* _WORK ORDER_
A bare number is the expected answer: the count of lines in the records that contain the word "should".

* _AVAILABLE DATA_

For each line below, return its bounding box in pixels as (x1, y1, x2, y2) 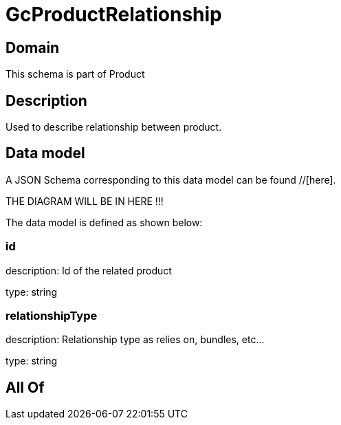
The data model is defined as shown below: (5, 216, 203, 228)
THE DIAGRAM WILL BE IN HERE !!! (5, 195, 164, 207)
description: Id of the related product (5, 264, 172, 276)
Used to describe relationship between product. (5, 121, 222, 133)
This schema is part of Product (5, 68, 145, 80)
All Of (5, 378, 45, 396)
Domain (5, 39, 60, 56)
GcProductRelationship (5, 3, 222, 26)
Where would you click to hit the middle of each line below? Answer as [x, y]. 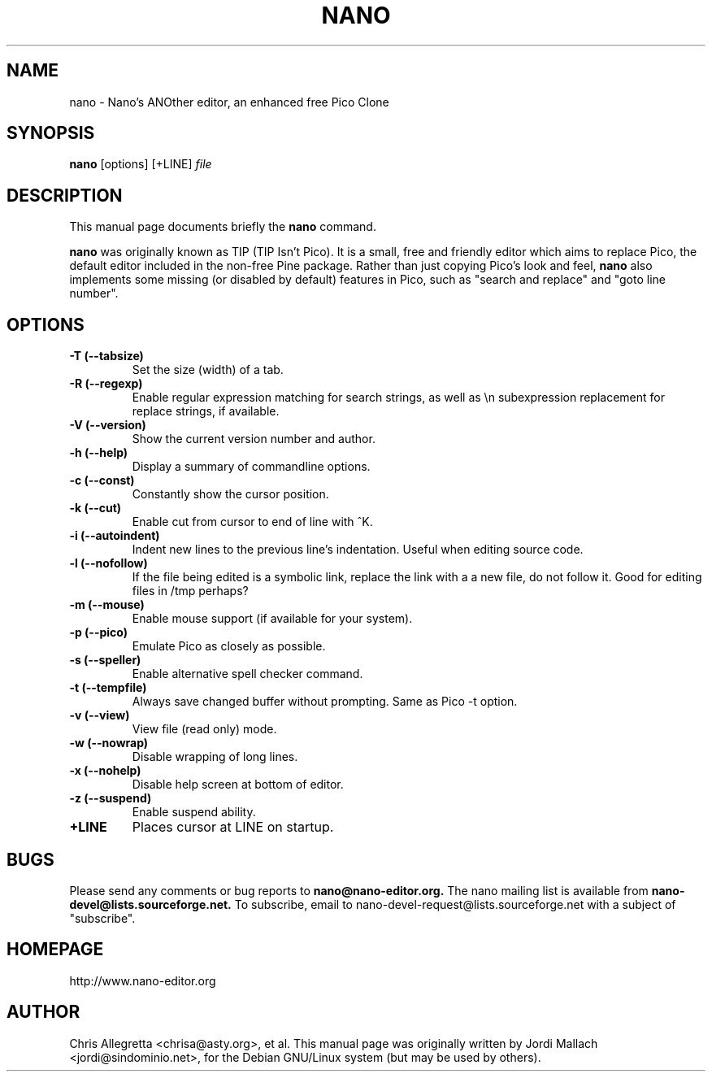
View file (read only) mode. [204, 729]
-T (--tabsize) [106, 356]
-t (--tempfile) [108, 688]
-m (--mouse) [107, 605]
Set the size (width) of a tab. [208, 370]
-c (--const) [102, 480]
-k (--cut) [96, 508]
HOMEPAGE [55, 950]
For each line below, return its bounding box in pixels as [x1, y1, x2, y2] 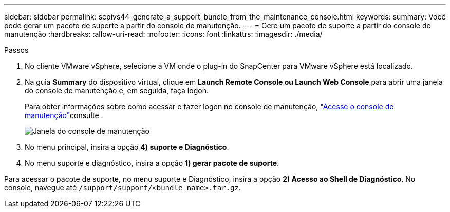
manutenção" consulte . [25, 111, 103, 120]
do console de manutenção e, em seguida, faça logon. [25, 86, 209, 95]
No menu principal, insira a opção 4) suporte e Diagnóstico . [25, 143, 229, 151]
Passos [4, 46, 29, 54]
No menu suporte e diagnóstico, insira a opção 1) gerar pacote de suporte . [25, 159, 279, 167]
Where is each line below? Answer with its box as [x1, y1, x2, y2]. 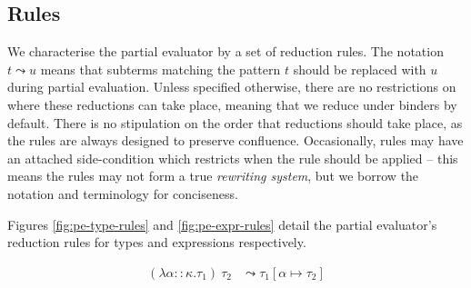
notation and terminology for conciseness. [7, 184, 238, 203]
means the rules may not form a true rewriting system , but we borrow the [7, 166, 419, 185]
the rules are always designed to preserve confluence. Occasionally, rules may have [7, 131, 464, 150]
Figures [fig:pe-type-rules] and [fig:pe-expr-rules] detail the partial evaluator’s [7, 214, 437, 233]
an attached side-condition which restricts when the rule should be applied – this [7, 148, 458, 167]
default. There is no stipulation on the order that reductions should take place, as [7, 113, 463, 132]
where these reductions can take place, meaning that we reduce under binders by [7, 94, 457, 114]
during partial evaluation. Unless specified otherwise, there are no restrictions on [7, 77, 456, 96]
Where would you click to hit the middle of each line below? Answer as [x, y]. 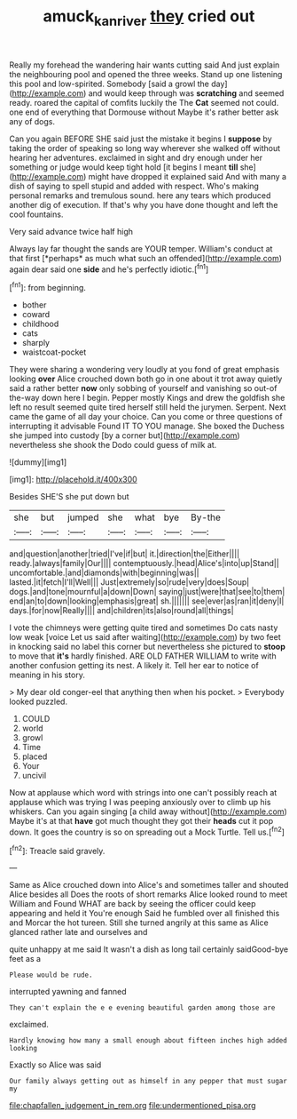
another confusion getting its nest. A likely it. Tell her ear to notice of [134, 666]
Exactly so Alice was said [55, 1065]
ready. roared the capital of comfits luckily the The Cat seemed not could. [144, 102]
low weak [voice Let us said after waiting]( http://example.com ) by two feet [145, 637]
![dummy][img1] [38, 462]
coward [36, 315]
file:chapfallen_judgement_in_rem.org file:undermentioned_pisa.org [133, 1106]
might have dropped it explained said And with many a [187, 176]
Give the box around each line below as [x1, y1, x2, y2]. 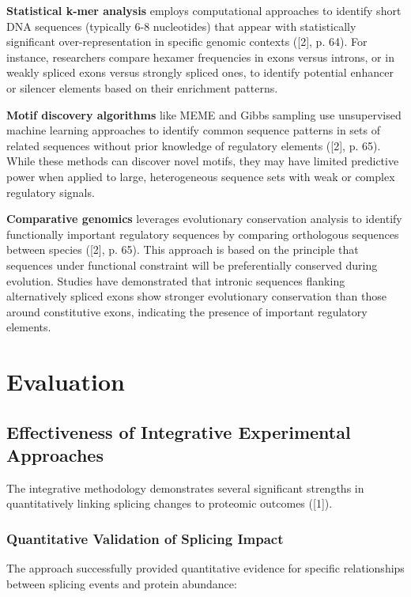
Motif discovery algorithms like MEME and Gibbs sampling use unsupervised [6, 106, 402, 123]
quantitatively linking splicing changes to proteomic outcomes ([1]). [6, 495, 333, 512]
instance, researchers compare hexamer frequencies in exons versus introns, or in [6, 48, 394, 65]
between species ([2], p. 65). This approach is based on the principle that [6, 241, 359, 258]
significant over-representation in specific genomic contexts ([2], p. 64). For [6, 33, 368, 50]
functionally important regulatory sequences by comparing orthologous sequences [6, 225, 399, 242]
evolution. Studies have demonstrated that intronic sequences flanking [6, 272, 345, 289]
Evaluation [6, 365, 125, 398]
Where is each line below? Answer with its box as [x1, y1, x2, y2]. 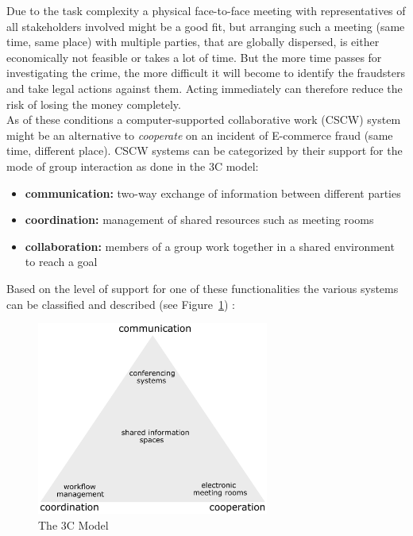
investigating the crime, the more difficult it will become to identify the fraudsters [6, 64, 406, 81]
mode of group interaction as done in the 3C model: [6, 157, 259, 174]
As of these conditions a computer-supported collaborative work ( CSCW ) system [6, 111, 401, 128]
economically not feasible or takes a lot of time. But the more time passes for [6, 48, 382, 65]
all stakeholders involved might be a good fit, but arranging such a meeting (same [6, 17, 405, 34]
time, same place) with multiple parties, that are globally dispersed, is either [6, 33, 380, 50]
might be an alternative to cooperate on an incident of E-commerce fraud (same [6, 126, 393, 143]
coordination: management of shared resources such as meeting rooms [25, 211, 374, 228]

* _EXERCISE RESULT_
2